Death and resurrection
There is a scene in James Clavell’s book “Shogun” (and in the film of the book) where the hero, Blackthorne, decides to kill himself in the classic samurai style, sets himself up to do it (including a “second” to cut off his head to prevent him suffering too long, as stomach wounds are wont to do), goes through with it to and including the muscles tensing to drive the sword home, and is at the last microsecond prevented from going through with it.
Blackthorne is never quite the same again thereafter. He has fully accepted the fact of his imminent death and committed himself to it.
On 30th November 2006, I was in the depths of a long clinical depression (which, in all, lasted for 17 years, ending in March 2013), and was facing at the same time the end of my career, major legal problems and imminent bankruptcy. It came with PTSD and chronic anxiety, and I had been self-medicating for some years with alcohol, which had landed me with alcohol dependence as well. (If you have these kinds of problems yourself, please don’t self-medicate with alcohol – it may seem to alleviate the symptoms short term, but makes them much more difficult to handle long term). That had led to my wife leaving me a week earlier.
So I decided that the world would be much better without me. Knowing myself well enough to realise that my instincts would cut in to stop me doing something like Blackthorne’s solution, I settled on pills. I researched the lethal dose, ensured that I had a sufficient supply and settled down to take them. First, however, I apologised nicely to God, and attempted to apologise nicely to my wife over the phone…
As it turned out, this provoked a call to emergency services which led to an ambulance arriving at the house. I tried to run from the ambulancemen, but having taken a significant overdose, didn’t move quickly enough and was piled into an ambulance (I remember only flashes of this, but have pieced together the narrative from other people). Some hours later, I woke up in hospital, and thought “Well, that didn’t work; what do I do now?” My best metaphor for what then happened was the screen in a computer game which says “Game over: New Game? Y/N”.
I chose “Y”.
It was pretty much a coin toss as to which it would be, but I was going to commit myself to whichever course of action I chose – and, as it turns out, I’m still here 13 years later, have solved the alcohol dependency, have prescribed medications which keep the depression and anxiety at a manageable level (as from 2013) and suffer relatively few PTSD symptoms.
Like the fictional Blackthorne, however, things have never been quite the same since. The acceptance of my death remains – I just don’t feel the need to do anything about it at the moment, confident that it will arrive some day.
One of the elements in this years “Atheism for Lent” course has been a reflection by Katherine Sarah Moody on one of the events in Peter Rollins “Ikon” community, called appropriately “The End”, as it was the last event Ikon produced before winding up the community, which was always planned to be time-limited. It was a piece of “transformance art” which used a host of symbolism in order to provoke a visceral appreciation of the participants’ eventual death. I wonder whether some or even all of those who were there had something like what I experienced myself in 2006, or which is described by Clavell in “Shogun”.
All of this is, of course, particularly relevant as I write this on Easter Sunday, when we celebrate the resurrection of Christ. Personally, I cannot bring myself to believe that this was in essence a revivification of the dead body of Jesus, although I retain sufficient doubt to say that I am (just) agnostic as to whether that took place, and in any event, my reading of the various gospel texts as a lawyer looking at them as eyewitness testimony (which, incidentally, I don’t think any of them actually are) strongly indicates to me that the “best fit” for what actually happened involves a set of apparitions. Some of those may have been tactile apparitions, but as I’ve actually experienced tactile apparitions a few times, I have no hesitation in saying that, for instance, Thomas touching Jesus’ wounds could have been a tactile apparition.
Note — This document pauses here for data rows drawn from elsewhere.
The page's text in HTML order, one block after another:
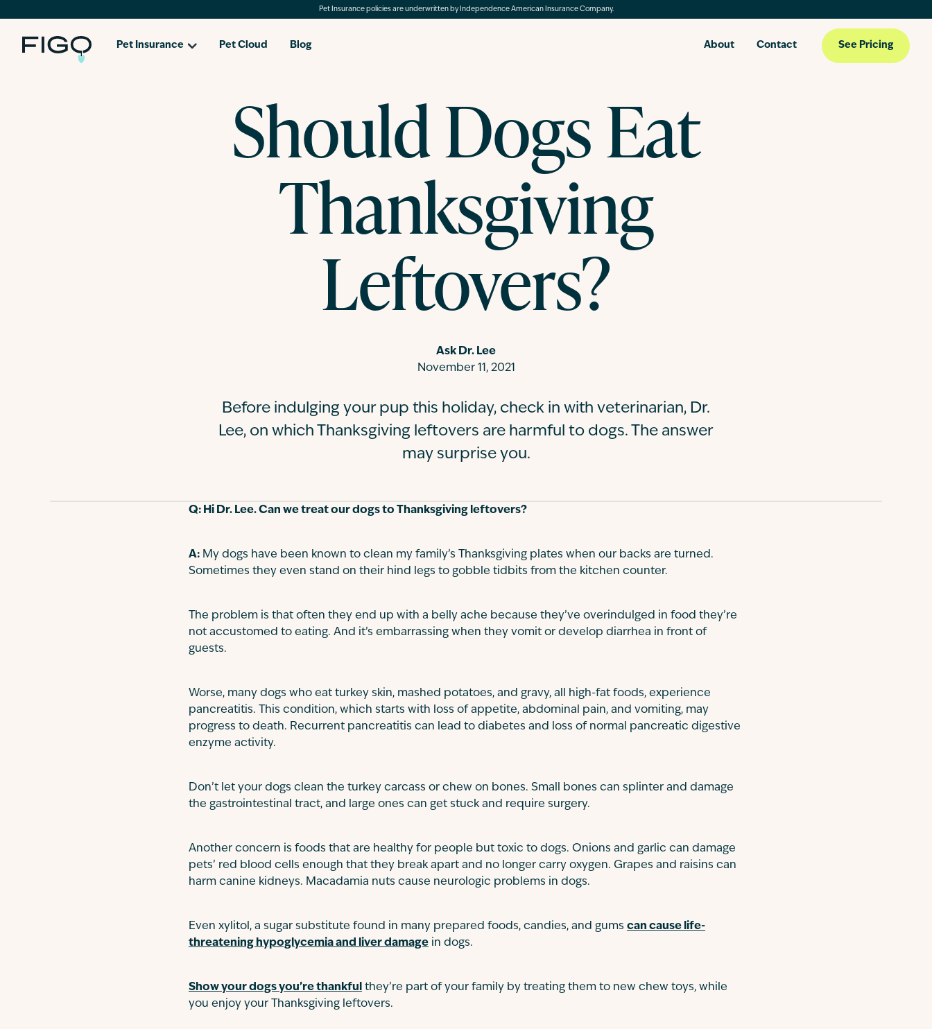
Pet Insurance policies are underwritten by Independence American Insurance Company.
Pet Insurance Pet Cloud Blog About Contact See Pricing
Should Dogs Eat
Thanksgiving
Leftovers?
Ask Dr. Lee
November 11, 2021
Before indulging your pup this holiday, check in with veterinarian, Dr.
Lee, on which Thanksgiving leftovers are harmful to dogs. The answer
may surprise you.
Q: Hi Dr. Lee. Can we treat our dogs to Thanksgiving leftovers?
A: My dogs have been known to clean my family’s Thanksgiving plates when our backs are turned.
Sometimes they even stand on their hind legs to gobble tidbits from the kitchen counter.
The problem is that often they end up with a belly ache because they’ve overindulged in food they’re
not accustomed to eating. And it’s embarrassing when they vomit or develop diarrhea in front of
guests.
Worse, many dogs who eat turkey skin, mashed potatoes, and gravy, all high-fat foods, experience
pancreatitis. This condition, which starts with loss of appetite, abdominal pain, and vomiting, may
progress to death. Recurrent pancreatitis can lead to diabetes and loss of normal pancreatic digestive
enzyme activity.
Don’t let your dogs clean the turkey carcass or chew on bones. Small bones can splinter and damage
the gastrointestinal tract, and large ones can get stuck and require surgery.
Another concern is foods that are healthy for people but toxic to dogs. Onions and garlic can damage
pets’ red blood cells enough that they break apart and no longer carry oxygen. Grapes and raisins can
harm canine kidneys. Macadamia nuts cause neurologic problems in dogs.
Even xylitol, a sugar substitute found in many prepared foods, candies, and gums can cause life-
threatening hypoglycemia and liver damage in dogs.
Show your dogs you’re thankful they’re part of your family by treating them to new chew toys, while
you enjoy your Thanksgiving leftovers.
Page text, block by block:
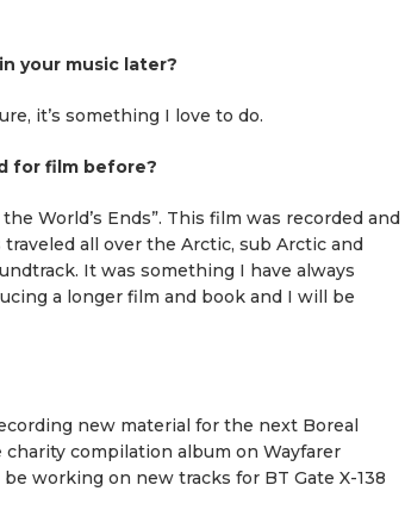
your music later?
it’s something I love to do.
for film before?
World’s Ends”. This film was recorded and
all over the Arctic, sub Arctic and
It was something I have always
a longer film and book and I will be
new material for the next Boreal
compilation album on Wayfarer
working on new tracks for BT Gate X-138
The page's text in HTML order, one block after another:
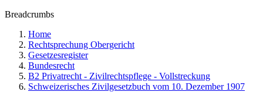
Breadcrumbs
Home
Rechtsprechung Obergericht
Gesetzesregister
Bundesrecht
B2 Privatrecht - Zivilrechtspflege - Vollstreckung
Schweizerisches Zivilgesetzbuch vom 10. Dezember 1907
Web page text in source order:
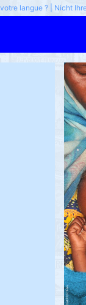
langue ? Nicht
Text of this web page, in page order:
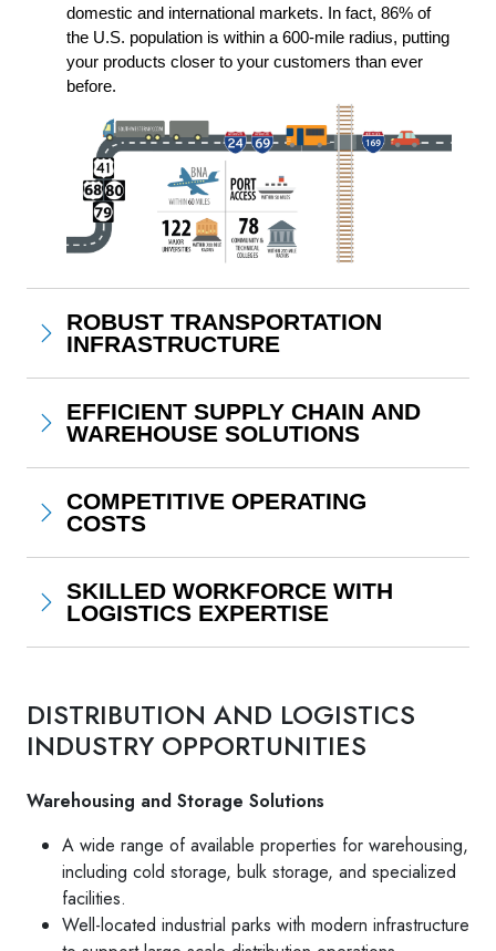
domestic and international markets. In fact, 86% of
the U.S. population is within a 600-mile radius, putting
your products closer to your customers than ever
before.
ROBUST TRANSPORTATION
INFRASTRUCTURE
EFFICIENT SUPPLY CHAIN AND
WAREHOUSE SOLUTIONS
COMPETITIVE OPERATING
COSTS
SKILLED WORKFORCE WITH
LOGISTICS EXPERTISE
DISTRIBUTION AND LOGISTICS
INDUSTRY OPPORTUNITIES
Warehousing and Storage Solutions
A wide range of available properties for warehousing,
including cold storage, bulk storage, and specialized
facilities.
Well-located industrial parks with modern infrastructure
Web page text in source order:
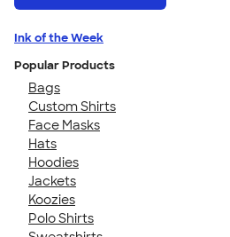
Ink of the Week
Popular Products
Bags
Custom Shirts
Face Masks
Hats
Hoodies
Jackets
Koozies
Polo Shirts
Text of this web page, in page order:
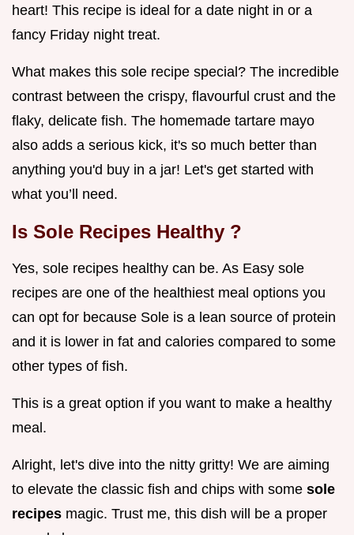
heart! This recipe is ideal for a date night in or a
fancy Friday night treat.
What makes this sole recipe special? The incredible
contrast between the crispy, flavourful crust and the
flaky, delicate fish. The homemade tartare mayo
also adds a serious kick, it's so much better than
anything you'd buy in a jar! Let's get started with
what you’ll need.
Is Sole Recipes Healthy ?
Yes, sole recipes healthy can be. As Easy sole
recipes are one of the healthiest meal options you
can opt for because Sole is a lean source of protein
and it is lower in fat and calories compared to some
other types of fish.
This is a great option if you want to make a healthy
meal.
Alright, let's dive into the nitty gritty! We are aiming
to elevate the classic fish and chips with some sole
recipes magic. Trust me, this dish will be a proper
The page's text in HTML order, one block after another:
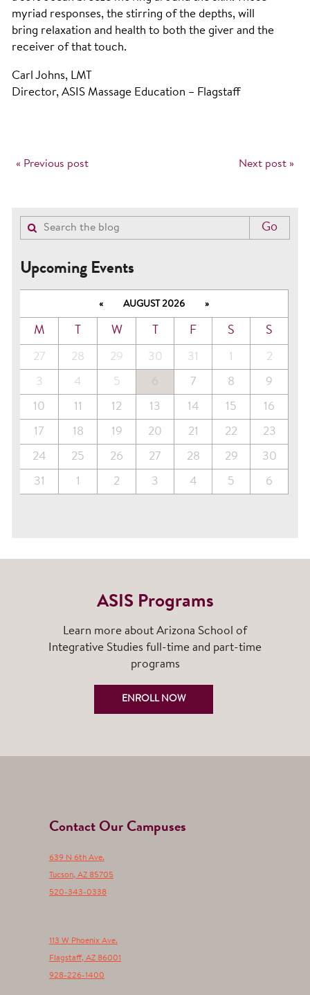
myriad responses, the stirring of the depths, will
bring relaxation and health to both the giver and the
receiver of that touch.
Carl Johns, LMT
Director, ASIS Massage Education – Flagstaff
« Previous post Next post »
Upcoming Events
« AUGUST 2026 »
M T W T F S S
27 28 29 30 31 1 2
3 4 5 6 7 8 9
10 11 12 13 14 15 16
17 18 19 20 21 22 23
24 25 26 27 28 29 30
31 1 2 3 4 5 6
ASIS Programs
Learn more about Arizona School of
Integrative Studies full-time and part-time
programs
ENROLL NOW
Contact Our Campuses
639 N 6th Ave.
Tucson, AZ 85705
520-343-0338
113 W Phoenix Ave.
Flagstaff, AZ 86001
928-226-1400
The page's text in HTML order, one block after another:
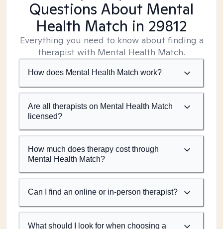
Questions About Mental
Health Match in 29812
Everything you need to know about finding a
therapist with Mental Health Match.
How does Mental Health Match work?
Are all therapists on Mental Health Match
licensed?
How much does therapy cost through
Mental Health Match?
Can I find an online or in-person therapist?
What should I look for when choosing a
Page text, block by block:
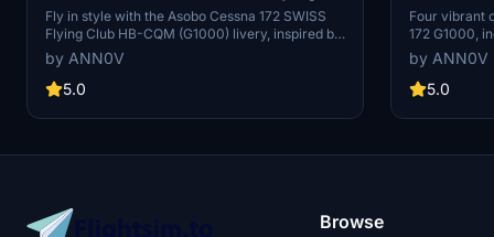
Club HB-CQM (G1000)
Fly in style with the Asobo Cessna 172 SWISS
Flying Club HB-CQM (G1000) livery, inspired by
a real-world aircraft. View the stunning livery in
action on YouTube and marvel at its accurate
representation in Microsoft Flight Simulator.
by ANN0V
5.0
Colors
Four vibrant
172 G1000,
brown.
individually
in Microsoft
by ANN0V
5.0
Browse
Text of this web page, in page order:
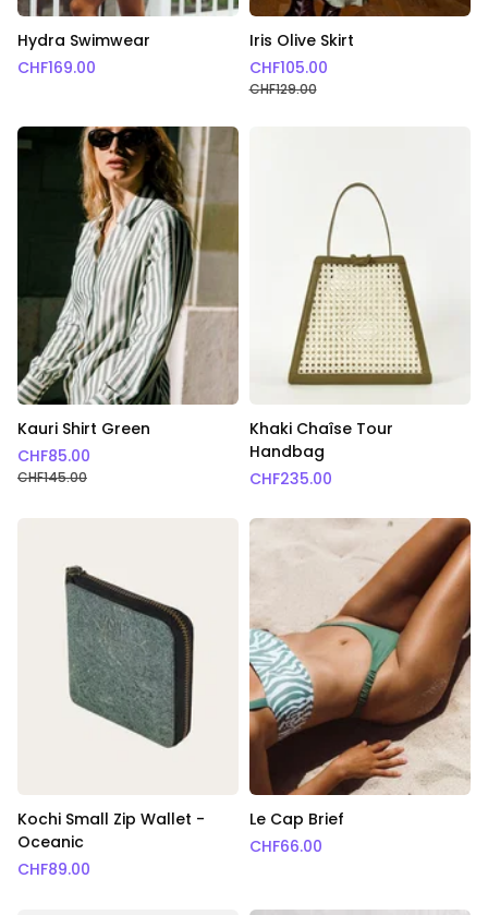
Hydra Swimwear
CHF169.00
Iris Olive Skirt
CHF105.00
CHF129.00
Kauri Shirt Green
CHF85.00
CHF145.00
Khaki Chaîse Tour
Handbag
CHF235.00
Kochi Small Zip Wallet -
Oceanic
CHF89.00
Le Cap Brief
CHF66.00
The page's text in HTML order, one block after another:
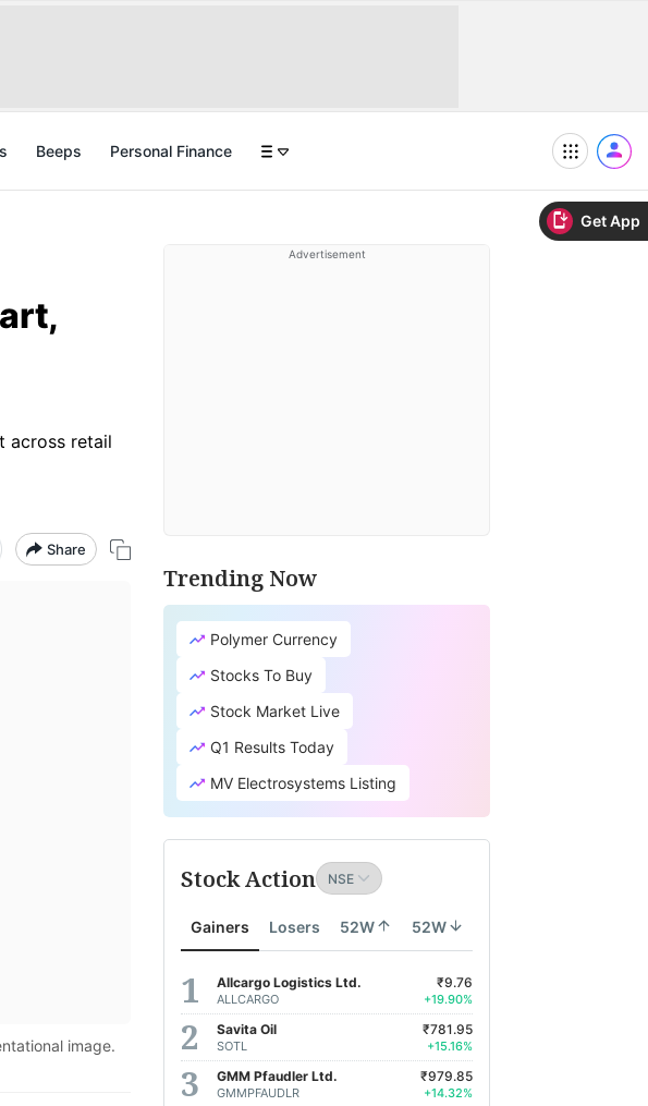
Get App
Beeps Personal Finance
across retail
Share
image.
Advertisement
Trending Now
Polymer Currency
Stocks To Buy
Stock Market Live
Q1 Results Today
MV Electrosystems Listing
Stock Action
Gainers Losers 52W 52W
Allcargo Logistics Ltd.
ALLCARGO
₹9.76
+19.90%
Savita Oil
SOTL
₹781.95
+15.16%
GMM Pfaudler Ltd.
GMMPFAUDLR
₹979.85
+14.32%
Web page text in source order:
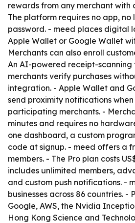
rewards from any merchant with
The platform requires no app, no
password. - meed places digital
Apple Wallet or Google Wallet
Merchants can also enroll
An AI-powered receipt-scanning
merchants verify purchases
integration. - Apple Wallet and
send proximity notifications
participating merchants. -
minutes and requires no
one dashboard, a custom
code at signup. - meed offers a
members. - The Pro plan costs
includes unlimited members,
and custom push notifications. -
businesses across 86 countries. -
Google, AWS, the Nvidia
Hong Kong Science and
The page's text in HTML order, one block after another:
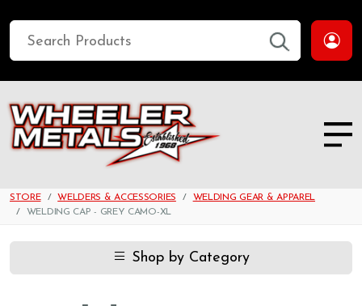
STORE WELDERS & ACCESSORIES
WELDING GEAR & APPAREL
WELDING CAP - GREY CAMO-XL
Shop by Category
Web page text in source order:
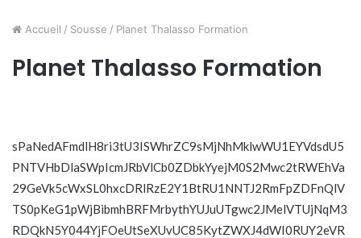
Accueil / Sousse / Planet Thalasso Formation
Planet Thalasso Formation
sPaNedAFmdlH8ri3tU3ISWhrZC9sMjNhMklwWU1EYVdsdU5
PNTVHbDlaSWpIcmJRbVlCb0ZDbkYyejM0S2Mwc2tRWEhVa
29GeVk5cWxSL0hxcDRlRzE2Y1BtRU1NNTJ2RmFpZDFnQlV
TS0pKeG1pWjBibmhBRFMrbythYUJuUTgwc2JMelVTUjNqM3
RDQkN5Y044YjFOeUtSeXUvUC85KytZWXJ4dWI0RUY2eVR
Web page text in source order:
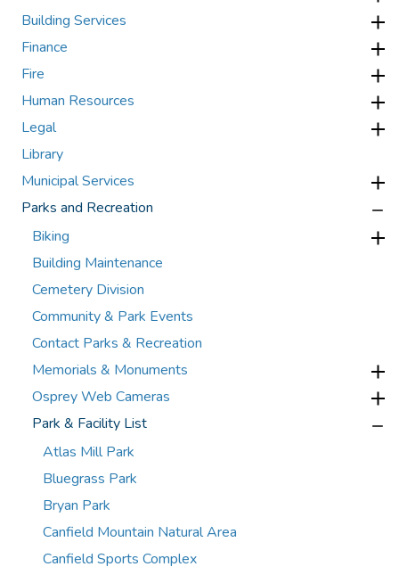
Building Services
Finance
Fire
Human Resources
Legal
Library
Municipal Services
Parks and Recreation
Biking
Building Maintenance
Cemetery Division
Community & Park Events
Contact Parks & Recreation
Memorials & Monuments
Osprey Web Cameras
Park & Facility List
Atlas Mill Park
Bluegrass Park
Bryan Park
Canfield Mountain Natural Area
Canfield Sports Complex
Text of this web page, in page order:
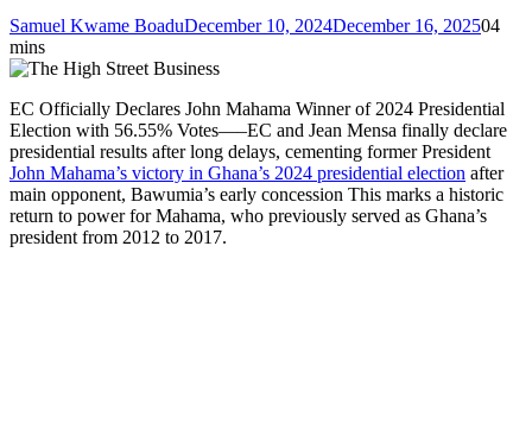
Samuel Kwame BoaduDecember 10, 2024December 16, 202504
mins
EC Officially Declares John Mahama Winner of 2024 Presidential
Election with 56.55% Votes—–EC and Jean Mensa finally declare
presidential results after long delays, cementing former President
John Mahama’s victory in Ghana’s 2024 presidential election after
main opponent, Bawumia’s early concession This marks a historic
return to power for Mahama, who previously served as Ghana’s
president from 2012 to 2017.
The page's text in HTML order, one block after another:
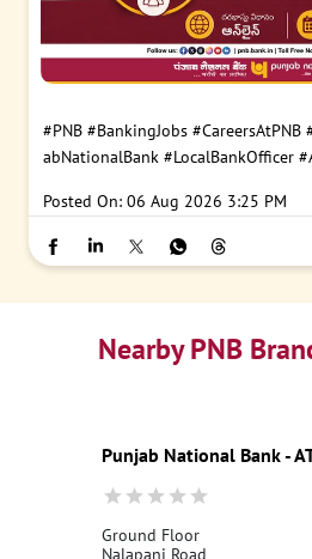
#PNB #BankingJobs #CareersAtPNB
abNationalBank #LocalBankOfficer
Posted On: 06 Aug 2026 3:25 PM
Nearby PNB
Punjab National Bank -
Ground Floor
Nalapani Road
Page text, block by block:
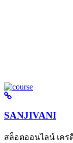
SANJIVANI
สล็อตออนไลน์ เคร
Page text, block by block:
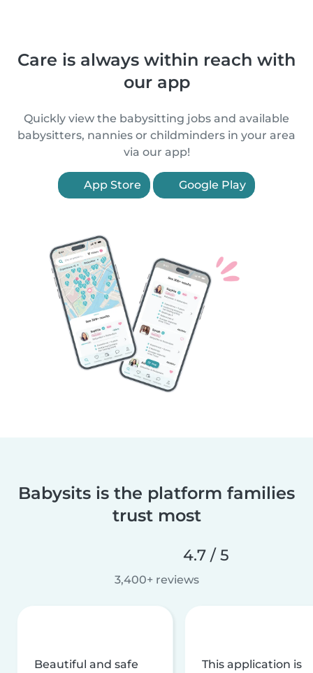
Care is always within reach with
our app
Quickly view the babysitting jobs and available
babysitters, nannies or childminders in your area
via our app!
App Store Google Play
Babysits is the platform families
trust most
4.7 / 5
3,400+ reviews
Beautiful and safe
This application is
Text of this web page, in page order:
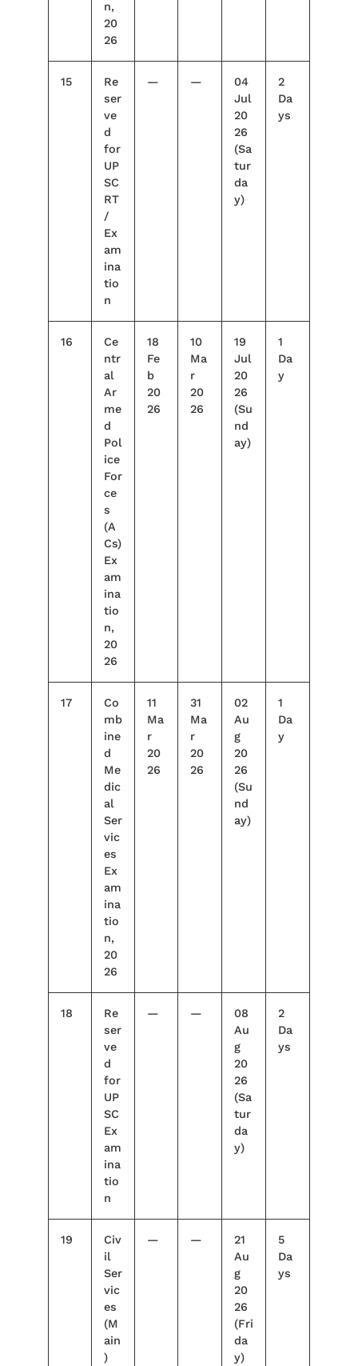
n,
20
26
15
Re
ser
ve
d
for
UP
SC
RT
/
Ex
am
ina
tio
n
— —
04
Jul
20
26
(Sa
tur
da
y)
2
Da
ys
16
Ce
ntr
al
Ar
me
d
Pol
ice
For
ce
s
(A
Cs)
Ex
am
ina
tio
n,
20
26
18
Fe
b
20
26
10
Ma
r
20
26
19
Jul
20
26
(Su
nd
ay)
1
Da
y
17
Co
mb
ine
d
Me
dic
al
Ser
vic
es
Ex
am
ina
tio
n,
20
26
11
Ma
r
20
26
31
Ma
r
20
26
02
Au
g
20
26
(Su
nd
ay)
1
Da
y
18
Re
ser
ve
d
for
UP
SC
Ex
am
ina
tio
n
— —
08
Au
g
20
26
(Sa
tur
da
y)
2
Da
ys
19
Civ
il
Ser
vic
es
(M
ain
)
— —
21
Au
g
20
26
(Fri
da
y)
5
Da
ys
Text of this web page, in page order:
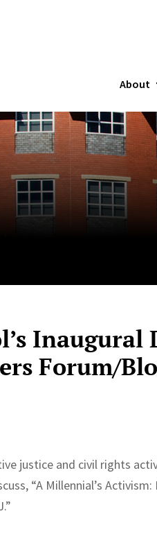
About
Inaugural
Forum/
justice and civil rights
“A Millennial’s
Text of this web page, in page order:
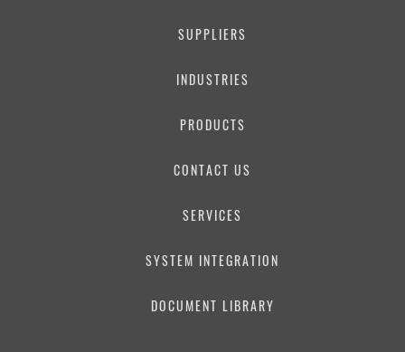
SUPPLIERS
INDUSTRIES
PRODUCTS
CONTACT US
SERVICES
SYSTEM INTEGRATION
DOCUMENT LIBRARY
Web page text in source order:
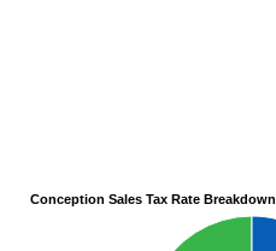
Conception Sales Tax Rate Breakdown
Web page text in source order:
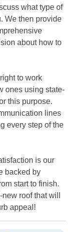
what type of
We then provide
about how to
to work
ones using state-
this purpose.
lines
every step of the
is our
backed by
start to finish.
roof that will
appeal!
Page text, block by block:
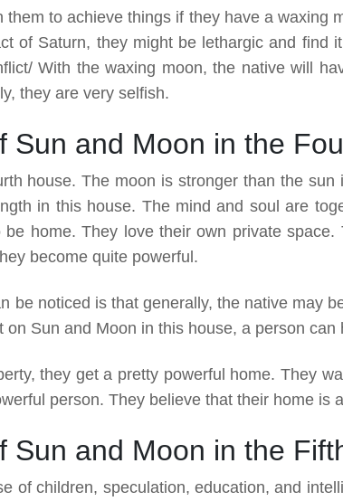
them to achieve things if they have a waxing
of Saturn, they might be lethargic and find
With the waxing moon, the native will
they are very selfish.
Sun and Moon in the
house. The moon is stronger than the sun
in this house. The mind and soul are
home. They love their own private
become quite powerful.
be noticed is that generally, the native may
on Sun and Moon in this house, a person can
they get a pretty powerful home. They
person. They believe that their home is
Sun and Moon in the
of children, speculation, education, and
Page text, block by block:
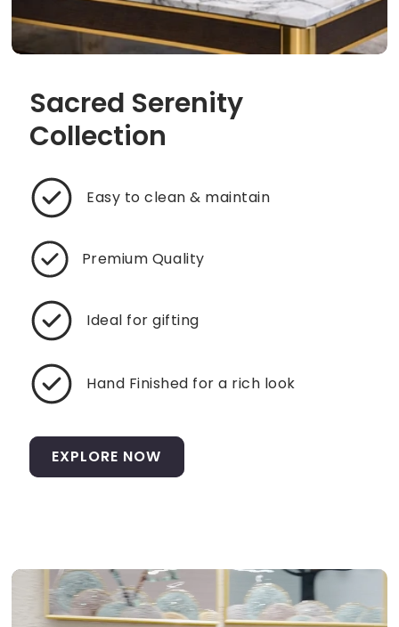
Sacred Serenity
Collection
Easy to clean & maintain
Premium Quality
Ideal for gifting
Hand Finished for a rich look
EXPLORE NOW
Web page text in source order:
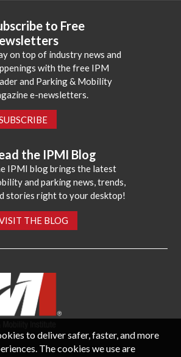
to Free
on top of industry news and
with the free IPM
and Parking & Mobility
e-newsletters.
the IPMI Blog
IPMI blog brings the latest
and parking news, trends,
stories right to your desktop!
THE BLOG
to deliver safer, faster, and more
The cookies we use are

And no, I don’t know what happened to the actual body if, indeed, there was an empty tomb. I do, however, think that the actual body, revivified or not, could not have entered a closed room without passing through a doorway, nor could it have suddenly disappeared in other accounts. Those are the territory of apparitions, not of real physical objects.
I rather fancy that Blackthorne and I understand resurrection in a way which most people might not. Paul may have, however, when he claimed to have died with Christ, and that not he but Christ now lived in him.
I’m not sure I’m as completely transformed as Paul’s words indicate him to have been (and as elsewhere he complains that he knows what he wishes to do and actually does otherwise, I think those words were dictated by him at a “high point”), but I was transformed, and perhaps transformance art may do something of the same thing. Certainly I don’t recommend getting to that point via an overdose or a wakizashi.
What is, however, the case is that I not only do not fear death intellectually (that came from peak mystical experience many years ago) but I am confident that I don’t fear it physically either (though I have a strong aversion to most of the means of getting there). There is an additional factor; as a friend said “Since then, you’re playing with house money”. Yes, I am. Every day is a gift when by all accounts I should have died 13 years ago.